# Weight-loss thread



## xymenah (Jul 1, 2011)

I'm not sure where the old one ran off to so I thought I'd start a new one for all of us in the journey. Sometimes we need a little kick in the rear or support from our online friends to keep us on track. For those of you who have already lost your weight and are in maintain mode or your just trying to get healthy you can post here too. I'll start with my story. 

I'll start off by saying I've never been skinny save for one time. I was always the fat weird kid in school and with a mother who was an avid baker filled me with sweets for love. The singular time I was skinny was late in 2005. At age 11 I decided I was going to starve myself to death before the world ended. It was seriously dumb. It was only a few months but I got skinny because I literally ate nothing and drank very little water. 

By 2007 I was back up to 175lbs but by 2009 I was at 240lbs. Depression took over for a while and in 2011 I was up to 290lbs. The 300 number scared me enough that I maintained at that weight until late 2013. That's when I moved and got happy. I'm away from my mother and working on a farm which is my happy place. I don't work out(other than work related) and I'm not eating 100% like I should but I'm down to 240lbs now. I've lost most of that in the last 8 months. 

Next year I plan to be down to 200lbs or hell maybe I'll go lower if I try and get where I want to maintain. I have no desire to be thin just heathy and happy. I'm not the type of person that can work out in a gym. I get super bored and discouraged so I just work more at my job and work with my animals. Riding a cousins horse every day. Walking with my goats and training them to be draft animals. I just need to stop being a grazer in the kitchen when I get bored so I try to kick myself outside when I get that urge.

I'm not as active on here as I used to be because of this. Sitting on the computer all day got me here in the first place so I won't be updating this a bunch. Plus I don't own a weight scale. So update would go like "I feel thinner today". Lol


----------



## CritterCarnival (Sep 18, 2013)

Right there with you, I've gotten very unhealthy over the past number of years.
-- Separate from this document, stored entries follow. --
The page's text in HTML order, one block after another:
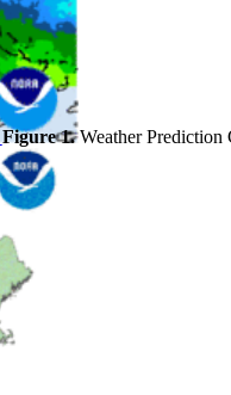
Figure 1.Weather Prediction
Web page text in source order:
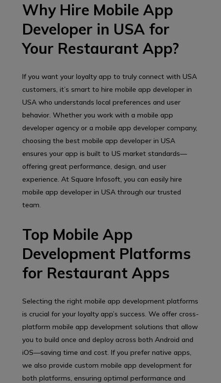
Why Hire Mobile App
Developer in USA for
Your Restaurant App?
If you want your loyalty app to truly connect with USA
customers, it’s smart to hire mobile app developer in
USA who understands local preferences and user
behavior. Whether you work with a mobile app
developer agency or a mobile app developer company,
choosing the best mobile app developer in USA
ensures your app is built to US market standards—
offering great performance, design, and user
experience. At Square Infosoft, you can easily hire
mobile app developer in USA through our trusted
team.
Top Mobile App
Development Platforms
for Restaurant Apps
Selecting the right mobile app development platforms
is crucial for your loyalty app’s success. We offer cross-
platform mobile app development solutions that allow
you to build once and deploy across both Android and
iOS—saving time and cost. If you prefer native apps,
we also provide custom mobile app development for
both platforms, ensuring optimal performance and
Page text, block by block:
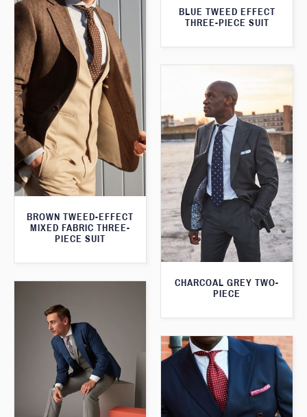
BLUE TWEED EFFECT
THREE-PIECE SUIT
BROWN TWEED-EFFECT
MIXED FABRIC THREE-
PIECE SUIT
CHARCOAL GREY TWO-
PIECE
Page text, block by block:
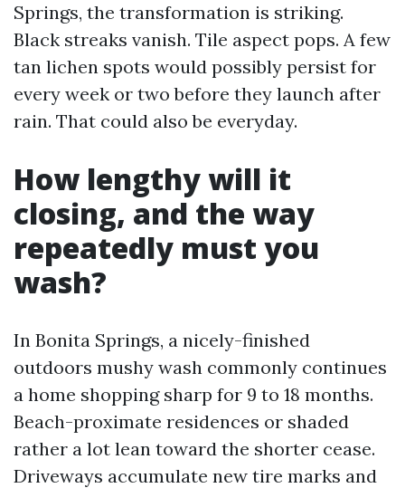
Springs, the transformation is striking.
Black streaks vanish. Tile aspect pops. A few
tan lichen spots would possibly persist for
every week or two before they launch after
rain. That could also be everyday.
How lengthy will it
closing, and the way
repeatedly must you
wash?
In Bonita Springs, a nicely-finished
outdoors mushy wash commonly continues
a home shopping sharp for 9 to 18 months.
Beach-proximate residences or shaded
rather a lot lean toward the shorter cease.
Driveways accumulate new tire marks and
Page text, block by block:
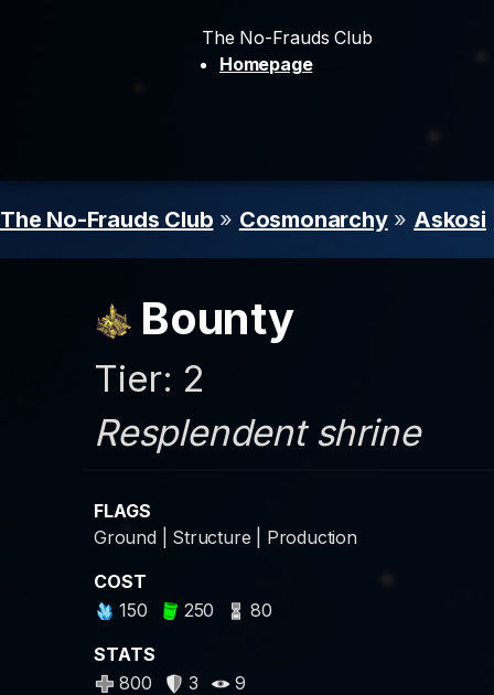
The No-Frauds Club
Homepage
The No-Frauds Club » Cosmonarchy» Askosi
Bounty
Tier: 2
Resplendent shrine
FLAGS
Ground | Structure | Production
COST
150
250
80
STATS
800
3 9
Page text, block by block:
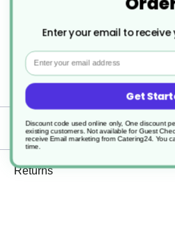
Recyclable
1000
Delivery
Returns
Enter your email to
Email
Get
Discount code used online only, One discount
existing customers. Not available for Guest
receive Email marketing from Catering24. You
time.
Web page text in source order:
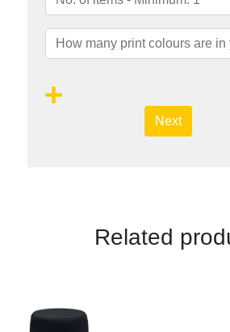
Next
Related
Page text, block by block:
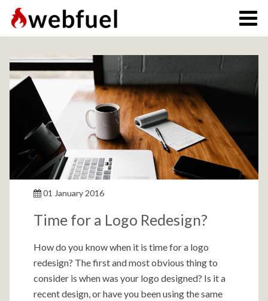
01 January 2016
Time for a Logo Redesign?
How do you know when it is time for a logo
redesign? The first and most obvious thing to
consider is when was your logo designed? Is it a
recent design, or have you been using the same
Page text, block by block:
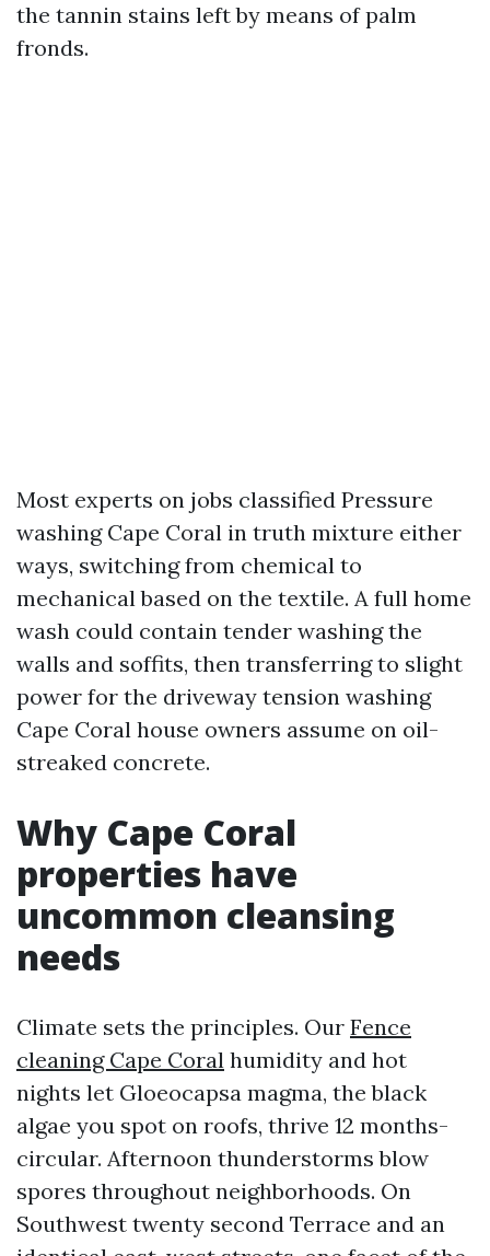
the tannin stains left by means of palm
fronds.
Most experts on jobs classified Pressure
washing Cape Coral in truth mixture either
ways, switching from chemical to
mechanical based on the textile. A full home
wash could contain tender washing the
walls and soffits, then transferring to slight
power for the driveway tension washing
Cape Coral house owners assume on oil-
streaked concrete.
Why Cape Coral
properties have
uncommon cleansing
needs
Climate sets the principles. Our Fence
cleaning Cape Coral humidity and hot
nights let Gloeocapsa magma, the black
algae you spot on roofs, thrive 12 months-
circular. Afternoon thunderstorms blow
spores throughout neighborhoods. On
Southwest twenty second Terrace and an
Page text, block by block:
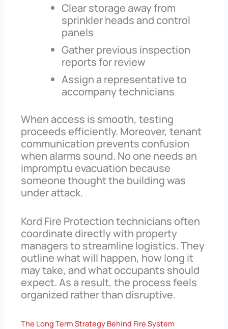
Clear storage away from
sprinkler heads and control
panels
Gather previous inspection
reports for review
Assign a representative to
accompany technicians
When access is smooth, testing
proceeds efficiently. Moreover, tenant
communication prevents confusion
when alarms sound. No one needs an
impromptu evacuation because
someone thought the building was
under attack.
Kord Fire Protection technicians often
coordinate directly with property
managers to streamline logistics. They
outline what will happen, how long it
may take, and what occupants should
expect. As a result, the process feels
organized rather than disruptive.
The Long Term Strategy Behind Fire System
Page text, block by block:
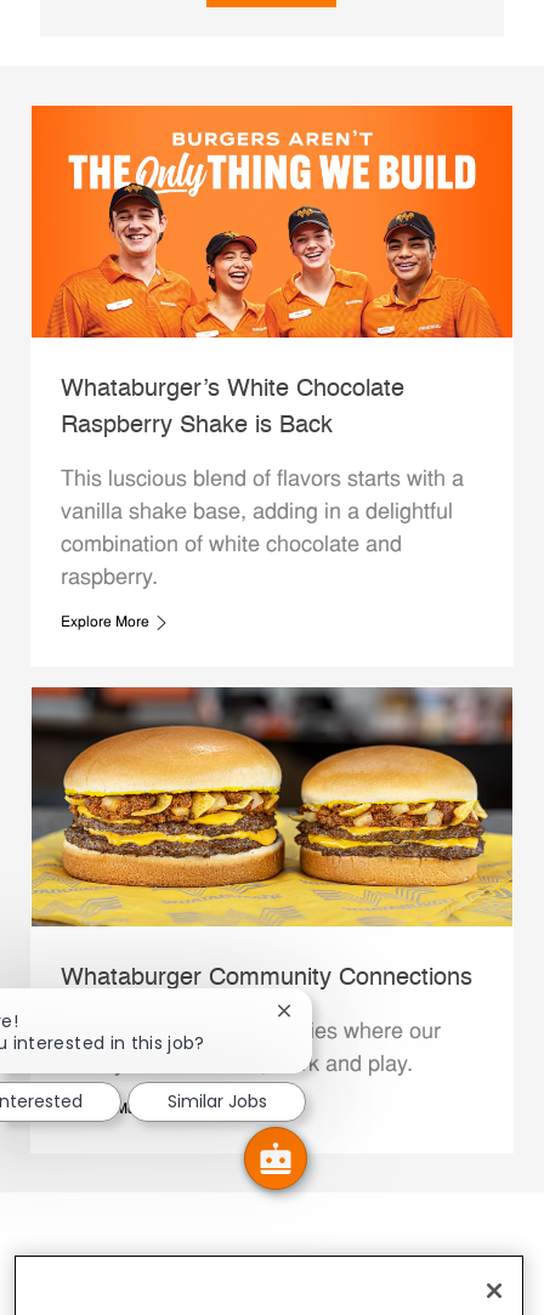
Whataburger’s White Chocolate
Raspberry Shake is Back
This luscious blend of flavors starts with a
vanilla shake base, adding in a delightful
combination of white chocolate and
raspberry.
Explore More
Whataburger Community Connections
We support the communities where our
Family Members live, work and play.
Explore More
interested in this job?
Close chatbot notification
Similar Jobs

I've been trying to sort through some long term nerve and pain issues which have made me wayyyy too sedentary. And I'm a voracious reader/learner, so my escape has been the internet...endless knowledge at your finger tips, just amazing. I loose all track of time when I find an intriguing subject to explore...:type: But I forget that I'm hurting, so...

I can't do the gym thing either, except for swimming, and can't afford a membership anyway. Having all the critters here at home has kind of backfired as motivation too. I go out and see everybody so many times through out the day when I take breaks from the computer, that it seems like I'm _always_ out there. But I'm not really out there _doing _anything but loving on the kids...nothing gets accomplished except goat spoilage!! :laugh:

So, I've been trying to plan out some things to do with the critters to get out and get moving more. I've got a nice little horse who was just barely started last year that has been a pasture puff / lawn mower ever since...I _will_ get her restarted and riding well this year!!

As soon as the weather warms up and I can wash the buck stink off of my wether (Splash loovvvesss his buddy :slapfloor he is going to learn to pull a wagon or cart. :cart:

And we are wanting to make it to a few shows with our Nubians this coming year, too. So we'll have to get some handling done and learn all about that part of having goats.

Lots to do, just lacking the butt kicking part, to get up and get going! I look forward to your progress as well as my own, thanks for starting this thread, every little bit of encouragement is appreciated to help me get out of my troll hole and get stuff done. :lol:


----------



## caprine crazy (Jun 12, 2012)

xymenah you just made me feel so relieved. I was beginning to think I was the only young person out there who weighed more than 200 pounds. It is pretty embarrassing when someone asks me what size shirt I wear. This spring/summer I want to try a different approach to dieting that I might actually enjoy, but I don't know what. I need to do something though. I'm 280 pounds and have been there for about a year because of the 300lbs factor you mentioned above. I will not a gym membership. I hated PE as a child and a gym reminds me too much of that. I know diet change is a big part of it. I read that instead of having 3 meals a day, it's better to have small snacks several times a day. I think I'm going to try this along with some sort of exercise. I need some fun ideas for exercising, so if any of you have any suggest away!


----------



## xymenah (Jul 1, 2011)

CritterCarnival - I'm with you on the reading. Thats something I love to do and the internet is like one giant book that never ends. I also love swimming too. If I could I'd live under water. Once I loose some more weight I want to get my scuba divers license. I've never done it because I could never get up the courage to wear a wetsuit. I know they had my size because I saw some guys walking out of a shop in Hawaii that were just a big as me in them but I just couldn't do it. It's a crying shame that my dad used to build water parks and I've been to Hawaii several times but after the age of 12 I've not gone swimming save for one Summer when I was 16. I've literally spent days in a pool. Had an air bed and even slept out there. 

Caprine Crazy - (bare with me I'm long winded today) You are so not alone. It's so embarrassing when your friends go shopping and you have to just stand around and watch because you can't fit anything in the store. Or worse yet they drop you off at the plus size section and it's all super ugly and you just feel like crawling in a hole but you look anyway because your closet is in need of something. My weight has stifled my life. I've never been to a party, never to prom, never dated, never anything. And as a 20yo that's not normal. Sure I went to Italy and had a grand time but imagine if I was confident in my body and had the confidence to get out there? Do you know how many clubs I walked past that I wanted to go into but I was fat so I didn't?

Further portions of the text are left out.